GAO admits that “too stringent of a pleading standard could have the unintended consequence of harming the federal procurement system by discouraging protests and participation in the federal contracting process, thereby limiting competition.” GAO’s pleading standards are already higher than those at the U.S. Court of Federal Claims (COFC), particularly for initial access to the administrative record, which is critical for meritorious protests to succeed. Heightening the pleading standard to include credible allegations based not only on evidentiary support but also sufficient evidentiary support before the release of the agency record will prevent legitimate procurement errors from being discovered, addressed and resolved. It will also force more protests to go to COFC, increasing the cost of protests to all parties and the potential delay to the procurement system.

Second, GAO was unable to provide Congress benchmarks for costs associated with bid protests and proposed Congress pass legislation requiring GAO and DoD to track bid protest costs at the litigation, programmatic and third-party levels.

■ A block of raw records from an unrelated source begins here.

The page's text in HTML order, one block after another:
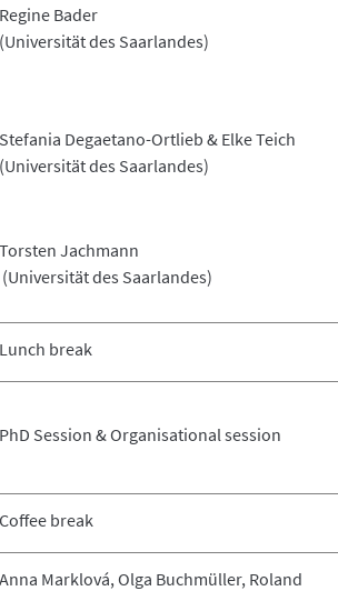
Regine Bader
(Universität des Saarlandes)
Stefania Degaetano-Ortlieb & Elke Teich
(Universität des Saarlandes)
Torsten Jachmann
(Universität des Saarlandes)
Lunch break
PhD Session & Organisational session
Coffee break
Anna Marklová, Olga Buchmüller, Roland
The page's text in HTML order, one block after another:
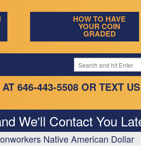
HOW TO HAVE
YOUR COIN
GRADED
646-443-5508 OR TEXT
We'll Contact You
Native American Dollar
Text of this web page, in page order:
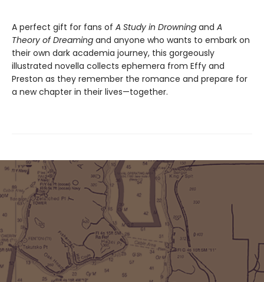
A perfect gift for fans of A Study in Drowning and A
Theory of Dreaming and anyone who wants to embark on
their own dark academia journey, this gorgeously
illustrated novella collects ephemera from Effy and
Preston as they remember the romance and prepare for
a new chapter in their lives—together.
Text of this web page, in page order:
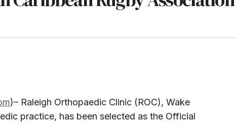
)– Raleigh Orthopaedic Clinic (ROC), Wake
practice, has been selected as the Official
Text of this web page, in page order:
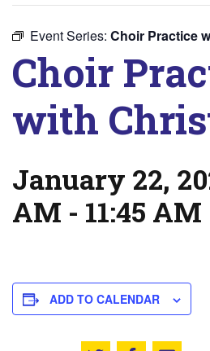
Event Series: Choir Practice
Choir
with
January 22,
AM - 11:45 AM
ADD TO CALENDAR
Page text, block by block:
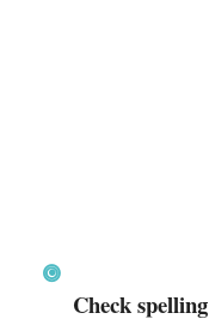
Check spelling
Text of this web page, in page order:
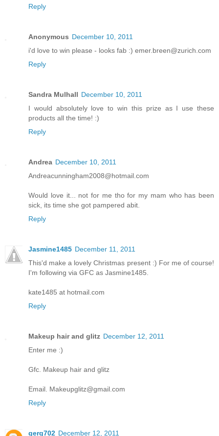
Reply
Anonymous December 10, 2011
i'd love to win please - looks fab :) emer.breen@zurich.com
Reply
Sandra Mulhall December 10, 2011
I would absolutely love to win this prize as I use these
products all the time! :)
Reply
Andrea December 10, 2011
Andreacunningham2008@hotmail.com
Would love it... not for me tho for my mam who has been
sick, its time she got pampered abit.
Reply
Jasmine1485 December 11, 2011
This'd make a lovely Christmas present :) For me of course!
I'm following via GFC as Jasmine1485.
kate1485 at hotmail.com
Reply
Makeup hair and glitz December 12, 2011
Enter me :)
Gfc. Makeup hair and glitz
Email. Makeupglitz@gmail.com
Reply
gerg702 December 12, 2011
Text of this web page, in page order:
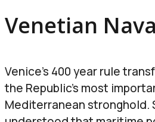
Venetian
Venice’s 400 year rule
the Republic’s most
Mediterranean stronghold.
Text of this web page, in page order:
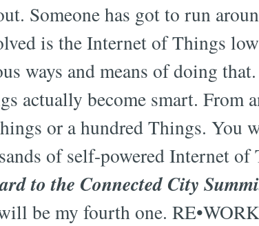
Someone has got to run
is the Internet of Things
ways and means of doing
actually become smart. From
or a hundred Things. You
of self-powered Internet of
to the Connected City
be my fourth one.
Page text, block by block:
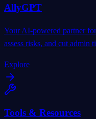
AllyGPT
Your AI-powered partner
assess risks, and cut admin
Explore
Tools & Resources
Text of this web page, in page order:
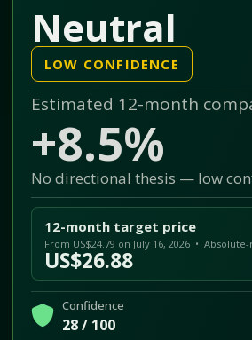
Neutral
LOW CONFIDENCE
Estimated 12-month
+8.5%
No directional thesis — low
12-month target price
From US$24.79 on July 16, 2026 •
US$26.88
Confidence
28 / 100
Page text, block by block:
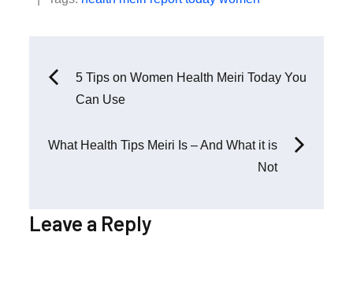
Post
5 Tips on Women Health Meiri Today You
Can Use
What Health Tips Meiri Is – And What it is
Not
Leave a Reply
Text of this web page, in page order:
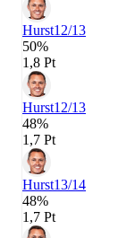
Hurst12/13
50%
1,8 Pt
Hurst12/13
48%
1,7 Pt
Hurst13/14
48%
1,7 Pt
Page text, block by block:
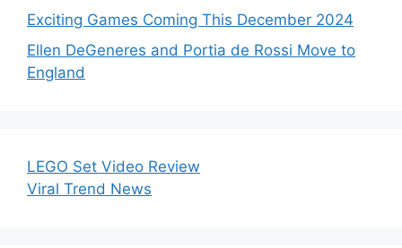
Exciting Games Coming This December 2024
Ellen DeGeneres and Portia de Rossi Move to
England
LEGO Set Video Review
Viral Trend News

Both DoD and GAO related that the potential benefit of this data tracking is not worth the administrative burden.

Third, while neither GAO nor DoD endorsed fee-shifting provisions for bid protests—and GAO related that protest counsel overwhelmingly disfavored fee shifting (86 percent of those polled)—it nonetheless proffered two mechanisms for Congress to consider.

Presumably the suggestion of a “loser pays” rule is aimed at frivolous protests. But there is no evidence of an adverse impact from allegedly frivolous protests. Less than 1.5 percent of DoD procurements are protested annually, per DoD’s data, and GAO’s pleading standards already have meant that it dismissed over 10,000 “non-developed” protests in the past 10 years within 24 days and before production of the agency record. There is no frivolous filer problem to address.

GAO noted that a “loser pays” system designed to filter out frivolous protests will have serious negative consequences for contractors—especially small business contractors—and the procurement process as a whole, potentially resulting in:

  • Less competition in procurement, leading to higher prices for the government;
  • Contractors including these costs in their proposals, leading to higher prices for the government;
  • Shifting even more litigation to the courts, delaying award and performance on contracts well beyond the 100-day period for deciding a protest at GAO; and
  • Decreased transparency in the procurement process, undermining its integrity.

Additionally, GAO considered the negative effects on small business contractors, who make up the majority of GAO’s filed protests, and may no longer be able to afford a protest if the loser-pay system is enacted. Loser-pay systems may also call into question the GAO’s neutrality and lead to conflicts-of-interest issues.

Nonetheless, GAO raised two options for consideration: (1) a statutorily-required contract clause in existing or bridge procurement contracts to shift the burden of paying costs for procedurally deficient protests to an incumbent contractor if it loses via disgorgement of profit or fee during the protest period; and (2) authorizing GAO to direct private parties to pay costs to DoD and other private parties.

While the first approach is situationally limited, whether a protest is procedurally deficient is irrelevant to whether there was a meaningful error in the procurement. Further, the evidence suggests that incumbents correctly identify procurement errors at a rate nearly double that of non-incumbents, likely due to the incumbent knowledge of the procuring agency.

The second approach is much more sweeping for the reasons GAO noted. It would result in: (1) additional, unnecessary delays resulting from the case-by-case analysis required to adjudicate costs; (2) increased costs to the government for litigation; (3) contractors providing for the potential costs of a protest loss in their proposals; and (4) decreased competition, undermining GAO’s bid protest function.

Government contractors—and especially small business contractors—must be aware of the proposed changes to GAO’s bid protest functions with respect to the enhanced pleading standard and adoption of a loser pays requirement.